→ WORK TO BE COMPLETED:
Once you find the line with "To use it, the" in the listing below, set down exactly every line from it through the line with "y1, x2, y2).", but no pictures.

→ SUPPLIED INFORMATION:
════
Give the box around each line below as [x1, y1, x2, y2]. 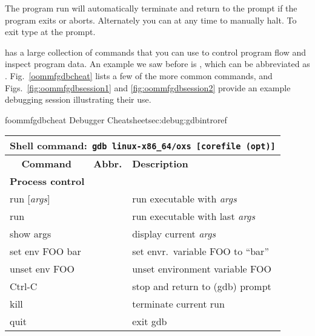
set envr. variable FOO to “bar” [132, 244, 269, 259]
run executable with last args [132, 209, 256, 224]
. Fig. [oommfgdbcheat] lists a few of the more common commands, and [5, 69, 273, 82]
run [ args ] [10, 192, 50, 206]
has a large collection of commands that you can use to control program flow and [5, 45, 306, 58]
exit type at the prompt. [5, 25, 96, 38]
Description [132, 157, 188, 171]
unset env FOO [10, 262, 75, 276]
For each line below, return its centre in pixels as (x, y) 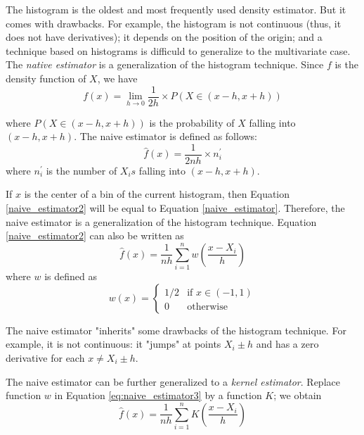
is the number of (82, 170)
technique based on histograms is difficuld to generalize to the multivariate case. (178, 50)
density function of (46, 78)
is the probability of (192, 122)
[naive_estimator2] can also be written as (95, 235)
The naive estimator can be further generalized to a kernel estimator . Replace (173, 381)
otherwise (207, 307)
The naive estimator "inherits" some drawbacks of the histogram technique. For (176, 330)
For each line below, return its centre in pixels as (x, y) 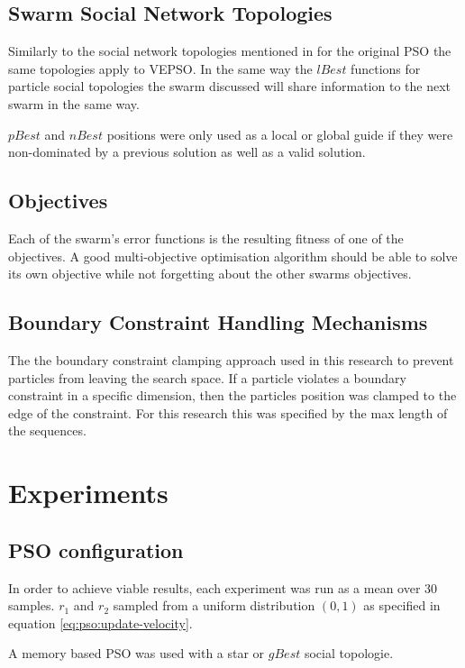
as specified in (402, 605)
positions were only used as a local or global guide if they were (280, 134)
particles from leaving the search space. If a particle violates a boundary (207, 377)
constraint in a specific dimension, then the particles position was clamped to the (232, 395)
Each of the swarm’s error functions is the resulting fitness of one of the (206, 238)
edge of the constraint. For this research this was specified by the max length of (228, 412)
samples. (32, 605)
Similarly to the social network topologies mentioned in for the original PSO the (230, 51)
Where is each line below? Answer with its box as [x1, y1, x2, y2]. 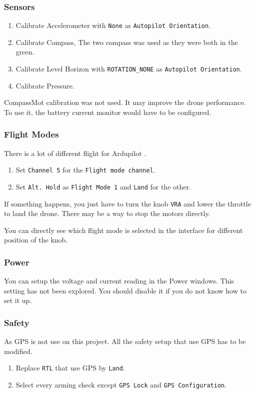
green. [15, 46, 34, 57]
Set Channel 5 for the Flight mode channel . [15, 164, 155, 175]
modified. [4, 345, 32, 356]
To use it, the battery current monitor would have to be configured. [4, 106, 211, 117]
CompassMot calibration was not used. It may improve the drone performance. [4, 97, 246, 107]
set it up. [4, 295, 32, 305]
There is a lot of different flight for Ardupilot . [4, 147, 146, 158]
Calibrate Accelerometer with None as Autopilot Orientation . [15, 20, 210, 30]
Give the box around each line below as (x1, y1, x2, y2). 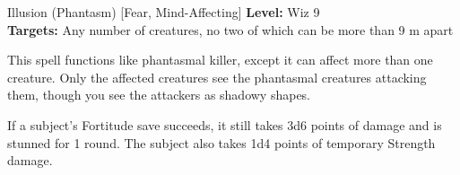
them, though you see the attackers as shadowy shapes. (7, 85, 311, 104)
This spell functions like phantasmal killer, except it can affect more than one (7, 50, 433, 69)
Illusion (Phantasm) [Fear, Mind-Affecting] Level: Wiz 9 (7, 3, 320, 21)
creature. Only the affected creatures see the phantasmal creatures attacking (7, 67, 427, 86)
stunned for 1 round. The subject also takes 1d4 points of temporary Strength (7, 133, 436, 152)
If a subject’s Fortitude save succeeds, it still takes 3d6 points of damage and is (7, 115, 442, 134)
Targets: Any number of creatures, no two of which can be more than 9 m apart (7, 20, 454, 39)
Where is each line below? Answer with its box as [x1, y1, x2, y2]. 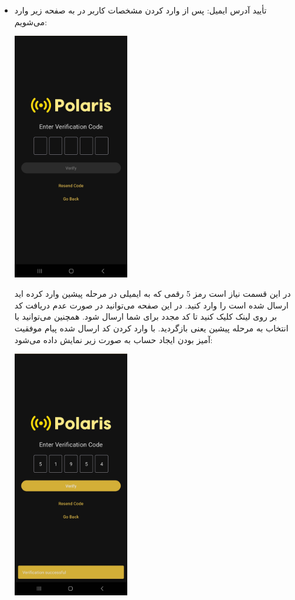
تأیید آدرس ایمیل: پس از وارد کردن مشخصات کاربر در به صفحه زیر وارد [14, 4, 267, 16]
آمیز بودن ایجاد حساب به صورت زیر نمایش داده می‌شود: [14, 333, 213, 345]
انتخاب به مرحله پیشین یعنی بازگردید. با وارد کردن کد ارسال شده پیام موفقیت [14, 322, 289, 334]
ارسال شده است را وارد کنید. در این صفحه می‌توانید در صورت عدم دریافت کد [14, 299, 289, 311]
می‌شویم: [14, 15, 48, 28]
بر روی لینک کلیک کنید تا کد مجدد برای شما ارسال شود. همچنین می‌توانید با [14, 310, 277, 323]
════
→ RESULT OF THE EXERCISE:
To use it, the battery current monitor would have to be configured. [4, 106, 211, 117]
CompassMot calibration was not used. It may improve the drone performance. [4, 97, 246, 107]
set it up. [4, 295, 32, 305]
There is a lot of different flight for Ardupilot . [4, 147, 146, 158]
Calibrate Accelerometer with None as Autopilot Orientation . [15, 20, 210, 30]
Give the box around each line below as (x1, y1, x2, y2). 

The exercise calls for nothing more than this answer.